Salt has been tried with cauliflower, Brussels sprouts, and cabbage, also at the rate of 3 ounces to the square yard, without any other manure, and has raised good crops and clean at the roots, which proves its efficacy in killing the worms. The same advantage was formerly obtained by using hot lime.

The experiments on the farm were conducted by the overseer or bailiff, W. Halliday; and in the garden by the gardener, R. Ross. They have, in my opinion, been made with great care, and are fairly reported.

MOUNT-ANNAN, 13th Nov. 1819.

ALEX. DIROM.

ESSAY

ON THE

THEORY OF IRRIGATION *.

By Mr JAMES LINDSAY, Land-Surveyor at Murdiestown, Lanarkshire.

IN whatever light we consider irrigation, it must appear one of the greatest improvements in agriculture.
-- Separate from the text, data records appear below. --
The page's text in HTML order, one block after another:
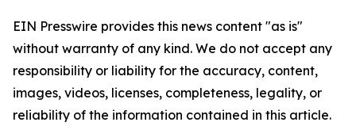
EIN Presswire provides this news content "as is"
without warranty of any kind. We do not accept any
responsibility or liability for the accuracy, content,
images, videos, licenses, completeness, legality, or
reliability of the information contained in this article.
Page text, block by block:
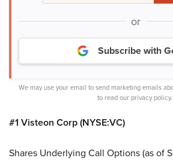
or
Subscribe with
We may use your email to send marketing emails
to read our privacy policy.
#1 Visteon Corp (NYSE:VC)
Shares Underlying Call Options (as of
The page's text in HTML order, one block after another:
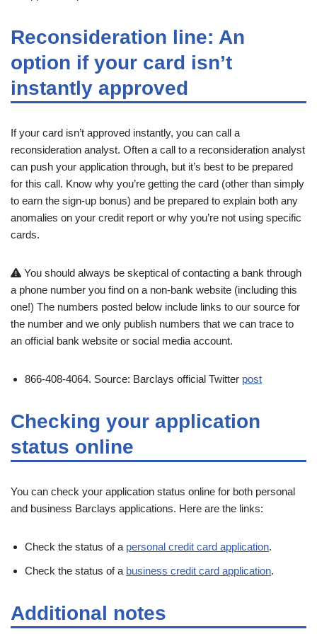
Reconsideration line: An
option if your card isn’t
instantly approved
If your card isn’t approved instantly, you can call a
reconsideration analyst. Often a call to a reconsideration analyst
can push your application through, but it’s best to be prepared
for this call. Know why you’re getting the card (other than simply
to earn the sign-up bonus) and be prepared to explain both any
anomalies on your credit report or why you’re not using specific
cards.
You should always be skeptical of contacting a bank through
a phone number you find on a non-bank website (including this
one!) The numbers posted below include links to our source for
the number and we only publish numbers that we can trace to
an official bank website or social media account.
866-408-4064. Source: Barclays official Twitter post
Checking your application
status online
You can check your application status online for both personal
and business Barclays applications. Here are the links:
Check the status of a personal credit card application.
Check the status of a business credit card application.
Additional notes

If immediate gain be the object, it produces heavy crops of hay annually, besides rich pasture for cattle, in spring and in autumn, when, from its scarcity, this kind of food is rendered more valuable. If the improvement of land in tillage be the object, it is a source of manure; water being of itself sufficient to support, as well as communicate fertility, to those lands to which it is skilfully applied, without the aid of any other manure; so that the whole dung made from the hay-crop may be applied to other land in tillage.

* It has been thought expedient to omit some passages in this Essay, where the author was too diffuse: but care has been taken that the facts and reasoning should not be affected. -ED.